Task statement =
Your answer must be a word-for-word copy of the listing below, minus its pictures.

Data provided =
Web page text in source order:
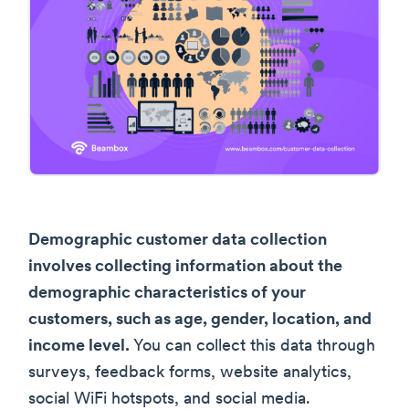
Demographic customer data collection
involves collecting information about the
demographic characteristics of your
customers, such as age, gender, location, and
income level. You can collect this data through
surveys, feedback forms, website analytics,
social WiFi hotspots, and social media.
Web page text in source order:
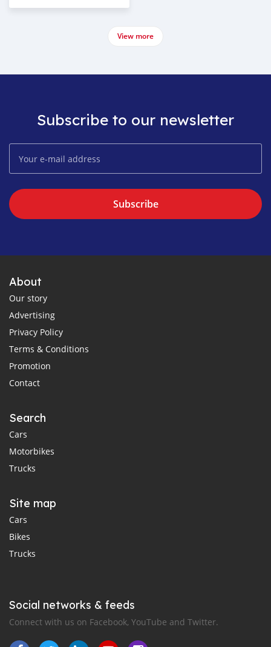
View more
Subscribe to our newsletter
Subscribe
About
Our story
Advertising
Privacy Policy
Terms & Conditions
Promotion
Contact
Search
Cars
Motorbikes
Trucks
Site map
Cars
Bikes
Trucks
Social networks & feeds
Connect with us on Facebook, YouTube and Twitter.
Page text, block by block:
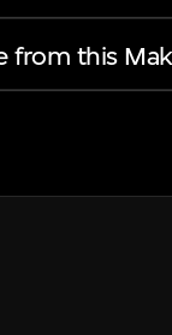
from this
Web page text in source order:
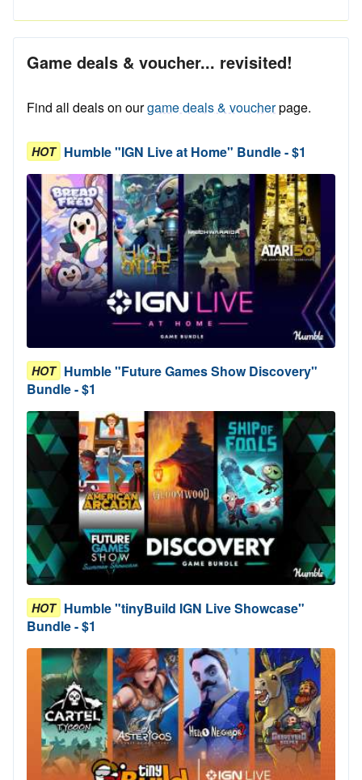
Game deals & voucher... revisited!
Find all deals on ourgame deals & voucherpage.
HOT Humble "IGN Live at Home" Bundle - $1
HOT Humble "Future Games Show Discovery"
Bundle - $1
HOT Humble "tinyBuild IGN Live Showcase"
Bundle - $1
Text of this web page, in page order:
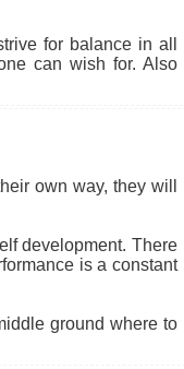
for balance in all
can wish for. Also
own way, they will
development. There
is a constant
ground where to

Solution to this problem =
Web page text in source order:
Demographic customer data collection
involves collecting information about the
demographic characteristics of your
customers, such as age, gender, location, and
income level. You can collect this data through
surveys, feedback forms, website analytics,
social WiFi hotspots, and social media.
Web page text in source order:
View more
Subscribe to our newsletter
Subscribe
About
Our story
Advertising
Privacy Policy
Terms & Conditions
Promotion
Contact
Search
Cars
Motorbikes
Trucks
Site map
Cars
Bikes
Trucks
Social networks & feeds
Connect with us on Facebook, YouTube and Twitter.
Page text, block by block:
from this
Web page text in source order:
Game deals & voucher... revisited!
Find all deals on ourgame deals & voucherpage.
HOT Humble "IGN Live at Home" Bundle - $1
HOT Humble "Future Games Show Discovery"
Bundle - $1
HOT Humble "tinyBuild IGN Live Showcase"
Bundle - $1
Text of this web page, in page order:
for balance in all
can wish for. Also
own way, they will
development. There
is a constant
ground where to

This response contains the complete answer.